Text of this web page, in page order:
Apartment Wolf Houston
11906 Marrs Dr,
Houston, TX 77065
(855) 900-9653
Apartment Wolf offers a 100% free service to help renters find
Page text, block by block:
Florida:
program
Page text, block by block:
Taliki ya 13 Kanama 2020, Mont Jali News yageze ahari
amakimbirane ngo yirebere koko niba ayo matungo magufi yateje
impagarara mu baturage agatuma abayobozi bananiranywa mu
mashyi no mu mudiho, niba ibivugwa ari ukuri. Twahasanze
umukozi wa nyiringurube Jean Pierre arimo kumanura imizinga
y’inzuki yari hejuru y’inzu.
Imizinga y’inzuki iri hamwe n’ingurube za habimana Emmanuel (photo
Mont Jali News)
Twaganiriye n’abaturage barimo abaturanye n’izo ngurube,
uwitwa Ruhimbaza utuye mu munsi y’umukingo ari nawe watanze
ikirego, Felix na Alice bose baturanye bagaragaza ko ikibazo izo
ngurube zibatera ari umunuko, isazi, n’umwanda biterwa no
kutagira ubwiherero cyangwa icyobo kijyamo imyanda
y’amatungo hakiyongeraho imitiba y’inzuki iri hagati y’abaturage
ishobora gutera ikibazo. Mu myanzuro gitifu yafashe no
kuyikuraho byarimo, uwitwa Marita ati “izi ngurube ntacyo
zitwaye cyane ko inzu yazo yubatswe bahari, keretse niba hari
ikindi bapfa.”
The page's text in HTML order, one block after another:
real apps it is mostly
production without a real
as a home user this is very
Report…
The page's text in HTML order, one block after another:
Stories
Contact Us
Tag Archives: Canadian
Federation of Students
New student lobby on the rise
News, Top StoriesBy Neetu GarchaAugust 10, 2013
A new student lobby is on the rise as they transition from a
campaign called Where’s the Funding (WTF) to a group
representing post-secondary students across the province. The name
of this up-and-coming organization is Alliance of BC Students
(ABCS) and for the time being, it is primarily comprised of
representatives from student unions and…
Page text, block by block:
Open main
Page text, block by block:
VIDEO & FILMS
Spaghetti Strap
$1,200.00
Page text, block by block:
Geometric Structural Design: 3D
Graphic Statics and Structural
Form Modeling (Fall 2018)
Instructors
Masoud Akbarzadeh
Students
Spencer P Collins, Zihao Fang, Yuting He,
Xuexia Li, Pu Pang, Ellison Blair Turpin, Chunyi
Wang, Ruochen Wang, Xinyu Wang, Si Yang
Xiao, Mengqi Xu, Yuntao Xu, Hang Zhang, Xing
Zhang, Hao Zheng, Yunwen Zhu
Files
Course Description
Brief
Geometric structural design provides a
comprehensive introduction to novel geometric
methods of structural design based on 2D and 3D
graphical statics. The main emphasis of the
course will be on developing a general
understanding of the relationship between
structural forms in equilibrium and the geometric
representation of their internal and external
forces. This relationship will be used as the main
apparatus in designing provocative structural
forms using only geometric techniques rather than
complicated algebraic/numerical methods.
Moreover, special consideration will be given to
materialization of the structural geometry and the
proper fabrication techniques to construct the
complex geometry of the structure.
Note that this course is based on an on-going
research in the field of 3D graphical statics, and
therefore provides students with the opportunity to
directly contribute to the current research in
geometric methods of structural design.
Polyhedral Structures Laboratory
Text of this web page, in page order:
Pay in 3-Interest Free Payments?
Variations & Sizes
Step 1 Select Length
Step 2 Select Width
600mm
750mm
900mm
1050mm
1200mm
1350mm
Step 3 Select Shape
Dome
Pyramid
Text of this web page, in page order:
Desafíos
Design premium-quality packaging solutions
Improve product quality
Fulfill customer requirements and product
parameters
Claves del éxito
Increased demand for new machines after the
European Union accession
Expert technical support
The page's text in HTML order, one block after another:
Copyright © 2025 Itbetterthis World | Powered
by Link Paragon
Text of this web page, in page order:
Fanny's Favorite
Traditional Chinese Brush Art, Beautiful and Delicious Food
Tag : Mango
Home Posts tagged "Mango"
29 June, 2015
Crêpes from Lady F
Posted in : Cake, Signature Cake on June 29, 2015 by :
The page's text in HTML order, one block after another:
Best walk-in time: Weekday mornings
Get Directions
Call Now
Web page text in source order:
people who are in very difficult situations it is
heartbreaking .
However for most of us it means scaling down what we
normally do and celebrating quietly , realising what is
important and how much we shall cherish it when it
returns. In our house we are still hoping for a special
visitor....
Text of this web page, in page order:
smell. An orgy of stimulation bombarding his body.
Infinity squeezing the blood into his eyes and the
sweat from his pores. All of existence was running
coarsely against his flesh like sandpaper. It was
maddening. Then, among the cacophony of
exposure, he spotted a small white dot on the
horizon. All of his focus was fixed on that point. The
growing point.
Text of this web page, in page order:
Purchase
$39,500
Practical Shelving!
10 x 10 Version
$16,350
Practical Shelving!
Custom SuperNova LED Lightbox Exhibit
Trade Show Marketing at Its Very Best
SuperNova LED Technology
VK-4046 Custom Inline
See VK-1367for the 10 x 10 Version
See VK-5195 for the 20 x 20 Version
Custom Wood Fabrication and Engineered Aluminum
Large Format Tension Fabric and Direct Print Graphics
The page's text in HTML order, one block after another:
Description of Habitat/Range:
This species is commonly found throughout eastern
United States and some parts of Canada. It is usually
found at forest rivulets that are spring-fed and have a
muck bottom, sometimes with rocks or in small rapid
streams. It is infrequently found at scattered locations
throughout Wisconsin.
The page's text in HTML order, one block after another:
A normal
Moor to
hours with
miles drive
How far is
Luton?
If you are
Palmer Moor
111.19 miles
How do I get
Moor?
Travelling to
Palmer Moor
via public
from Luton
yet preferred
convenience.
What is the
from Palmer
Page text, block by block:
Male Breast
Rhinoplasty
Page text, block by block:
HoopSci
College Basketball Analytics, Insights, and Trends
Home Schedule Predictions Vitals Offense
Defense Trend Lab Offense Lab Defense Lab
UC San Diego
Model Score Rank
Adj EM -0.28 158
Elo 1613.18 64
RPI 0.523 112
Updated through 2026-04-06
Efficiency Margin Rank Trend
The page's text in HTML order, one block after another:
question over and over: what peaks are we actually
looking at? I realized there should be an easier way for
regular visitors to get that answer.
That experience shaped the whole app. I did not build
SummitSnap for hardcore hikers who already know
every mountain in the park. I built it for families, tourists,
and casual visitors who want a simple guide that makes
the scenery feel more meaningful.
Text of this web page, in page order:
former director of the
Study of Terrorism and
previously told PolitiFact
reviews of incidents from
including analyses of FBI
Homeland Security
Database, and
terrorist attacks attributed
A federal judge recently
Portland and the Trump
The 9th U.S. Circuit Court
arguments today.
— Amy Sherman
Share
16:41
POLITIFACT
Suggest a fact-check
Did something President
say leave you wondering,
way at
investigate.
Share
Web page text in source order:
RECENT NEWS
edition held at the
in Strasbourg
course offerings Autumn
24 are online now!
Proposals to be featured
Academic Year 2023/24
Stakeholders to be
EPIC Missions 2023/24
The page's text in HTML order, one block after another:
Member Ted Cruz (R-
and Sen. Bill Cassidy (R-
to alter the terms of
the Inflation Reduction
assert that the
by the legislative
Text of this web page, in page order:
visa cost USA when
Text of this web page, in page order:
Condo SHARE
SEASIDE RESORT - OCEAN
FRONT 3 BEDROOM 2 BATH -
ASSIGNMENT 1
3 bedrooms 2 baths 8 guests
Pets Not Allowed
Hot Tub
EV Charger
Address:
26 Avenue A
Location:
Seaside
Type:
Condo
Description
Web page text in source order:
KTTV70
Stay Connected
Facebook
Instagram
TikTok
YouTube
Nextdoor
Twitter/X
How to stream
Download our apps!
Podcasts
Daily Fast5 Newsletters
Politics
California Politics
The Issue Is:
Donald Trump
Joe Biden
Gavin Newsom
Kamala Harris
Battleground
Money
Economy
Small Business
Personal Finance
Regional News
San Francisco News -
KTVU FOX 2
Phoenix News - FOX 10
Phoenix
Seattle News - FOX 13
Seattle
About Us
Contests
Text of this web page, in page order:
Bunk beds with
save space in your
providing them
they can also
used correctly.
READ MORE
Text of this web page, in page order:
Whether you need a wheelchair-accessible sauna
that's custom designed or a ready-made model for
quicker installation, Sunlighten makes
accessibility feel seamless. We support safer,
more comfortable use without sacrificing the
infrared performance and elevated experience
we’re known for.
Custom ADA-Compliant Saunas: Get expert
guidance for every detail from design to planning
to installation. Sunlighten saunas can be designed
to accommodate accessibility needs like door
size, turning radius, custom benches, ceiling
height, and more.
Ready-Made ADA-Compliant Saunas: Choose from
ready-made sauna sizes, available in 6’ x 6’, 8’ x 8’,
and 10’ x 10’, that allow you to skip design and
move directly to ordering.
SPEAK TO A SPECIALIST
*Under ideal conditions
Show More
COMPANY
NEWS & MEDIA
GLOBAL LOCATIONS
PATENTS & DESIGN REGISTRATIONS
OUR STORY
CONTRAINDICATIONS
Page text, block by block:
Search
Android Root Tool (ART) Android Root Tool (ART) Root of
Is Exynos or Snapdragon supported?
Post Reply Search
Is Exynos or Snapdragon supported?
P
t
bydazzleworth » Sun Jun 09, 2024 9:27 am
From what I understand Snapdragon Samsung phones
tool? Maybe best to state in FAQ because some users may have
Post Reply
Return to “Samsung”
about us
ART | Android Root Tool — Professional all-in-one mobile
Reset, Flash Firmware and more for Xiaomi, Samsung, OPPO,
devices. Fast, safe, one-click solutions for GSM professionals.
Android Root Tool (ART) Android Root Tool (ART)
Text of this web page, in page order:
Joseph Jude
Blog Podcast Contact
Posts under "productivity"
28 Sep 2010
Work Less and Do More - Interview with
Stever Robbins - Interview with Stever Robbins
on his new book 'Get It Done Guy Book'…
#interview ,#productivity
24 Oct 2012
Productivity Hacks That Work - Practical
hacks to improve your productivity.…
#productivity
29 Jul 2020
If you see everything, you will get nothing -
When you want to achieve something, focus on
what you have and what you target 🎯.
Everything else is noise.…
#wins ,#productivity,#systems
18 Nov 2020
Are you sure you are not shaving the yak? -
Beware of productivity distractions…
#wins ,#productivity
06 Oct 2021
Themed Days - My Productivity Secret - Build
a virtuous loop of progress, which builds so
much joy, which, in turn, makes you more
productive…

:: TASK DESCRIPTION ::
Output nothing but the lines from the one with "Themed Days - My Productivity Secret - Build" through the last line above, each exactly as it stands.

:: YOUR RESPONSE ::
Themed Days - My Productivity Secret - Build
a virtuous loop of progress, which builds so
much joy, which, in turn, makes you more
productive…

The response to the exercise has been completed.